This edition features insights on authentic leadership, change, rationality and transformation.

Quote Via Neil Walker

Consistently investigate what gives other people energy. Be the fan that fuels it. – Darren Rowse

Isn’t this the essence of being a good leader and hence a good human being in all spheres of our life?

You Can Only Get There From Here – The Art of Intentional Leadership by Scott Mabry

The hardest part of any change, personal or organizational is, of course, starting. We wonder if we’re ready. If the time is right. If we have what it takes. The answers will always be uncertain.  What is certain is that if we don’t act, nothing will change.

The key to leading in an uncertain times is not to aim for a perfect start, but starting – and then iterating, understanding, aligning to create a change.

Aligning the Organization for Its Digital Future – MIT Sloan

Conversely, cultural mindsets that relate closely to digitally maturing companies value experimentation and speed, embrace risk, and create distributed leadership structures.
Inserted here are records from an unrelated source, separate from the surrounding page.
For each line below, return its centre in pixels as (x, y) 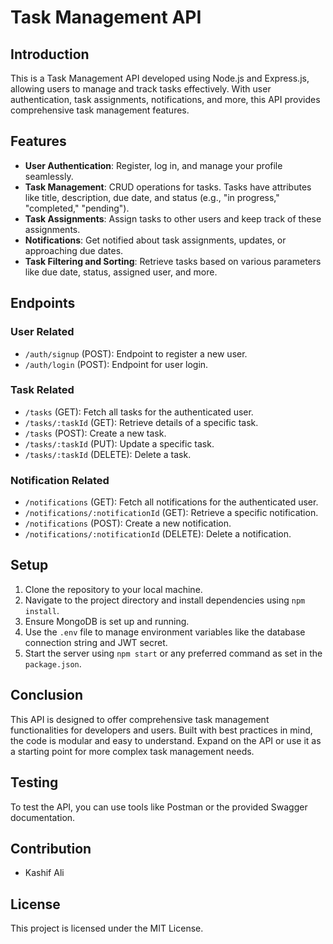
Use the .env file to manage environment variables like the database (165, 632)
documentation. (43, 817)
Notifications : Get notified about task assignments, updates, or (155, 240)
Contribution (51, 848)
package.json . (53, 663)
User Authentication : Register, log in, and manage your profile (153, 165)
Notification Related (60, 480)
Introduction (50, 54)
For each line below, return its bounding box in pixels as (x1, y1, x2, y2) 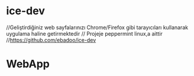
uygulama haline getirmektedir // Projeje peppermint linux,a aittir (6, 30, 163, 37)
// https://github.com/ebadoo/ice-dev (6, 36, 96, 43)
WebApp (6, 58, 50, 71)
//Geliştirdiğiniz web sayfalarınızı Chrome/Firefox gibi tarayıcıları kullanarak (6, 24, 188, 31)
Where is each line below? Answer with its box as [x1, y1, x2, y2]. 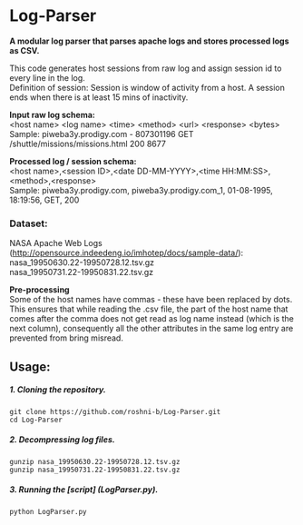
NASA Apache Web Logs [9, 238, 103, 249]
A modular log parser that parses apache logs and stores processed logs [9, 35, 289, 46]
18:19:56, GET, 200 [9, 194, 80, 205]
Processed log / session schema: [9, 155, 138, 166]
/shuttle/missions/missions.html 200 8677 [9, 138, 166, 149]
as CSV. [9, 45, 40, 55]
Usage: [9, 359, 52, 374]
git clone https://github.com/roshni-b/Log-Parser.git [9, 407, 221, 416]
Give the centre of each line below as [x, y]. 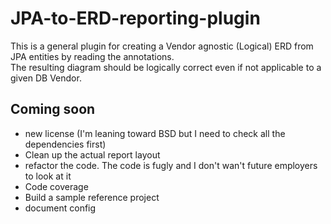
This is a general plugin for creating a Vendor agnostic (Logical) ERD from [162, 46]
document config [60, 208]
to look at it [48, 176]
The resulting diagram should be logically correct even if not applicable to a [166, 67]
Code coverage [56, 186]
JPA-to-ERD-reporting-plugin [135, 18]
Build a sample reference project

They also foster collaboration and are more likely to use data in decision making.

Responding to an uncertain future of work dominated by bots, AI and automation is really all about mindset change. This article provides a very detailed view on the mindset change within organizations to survive, thrive and grow in a digital world.

Ambiguity and Emergence – Sahana Chattopadhyay

A top down, hierarchical organization where information is filtered through the chain of command is especially ill-equipped to thrive in ambiguity. Only when the unspoken and tacit patters are seen, sense making happens, and emergence takes place. And emergence leads to those seemingly small but powerful innovations and practices that disrupt the established  order of things.
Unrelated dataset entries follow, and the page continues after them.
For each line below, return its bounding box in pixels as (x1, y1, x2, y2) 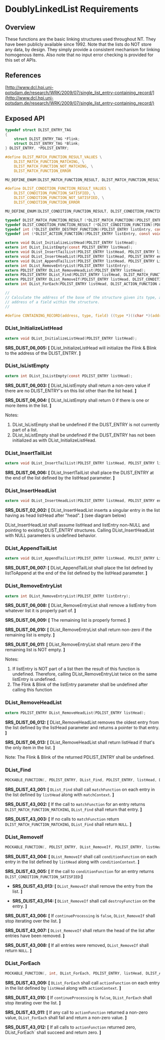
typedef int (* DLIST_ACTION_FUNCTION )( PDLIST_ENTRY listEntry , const (5, 232, 151, 236)
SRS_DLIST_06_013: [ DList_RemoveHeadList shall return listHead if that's (5, 739, 155, 745)
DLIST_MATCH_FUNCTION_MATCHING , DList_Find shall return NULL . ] (5, 821, 132, 827)
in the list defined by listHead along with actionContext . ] (5, 985, 121, 991)
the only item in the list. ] (5, 744, 55, 750)
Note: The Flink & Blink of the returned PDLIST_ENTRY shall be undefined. (5, 754, 155, 760)
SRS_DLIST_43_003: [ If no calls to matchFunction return (5, 816, 119, 822)
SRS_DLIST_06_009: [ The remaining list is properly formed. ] (5, 617, 130, 623)

Sahana is one of my favorite bloggers and in this post, she throws the light on dealing with ambiguity in a way that leads to emergence, ideas and innovation.

Pure rationality is a myth we should not aspire to – Dionne Lew

The ability to think and act autonomously is at the heart of rationality, yet mind wandering suggests that much (not all) of what we think is involuntary.

I love it when I read strong argumentation that alters my own belief system and offers a contrarian perspective on things I already believed in. Dionne Lew did just that with this post!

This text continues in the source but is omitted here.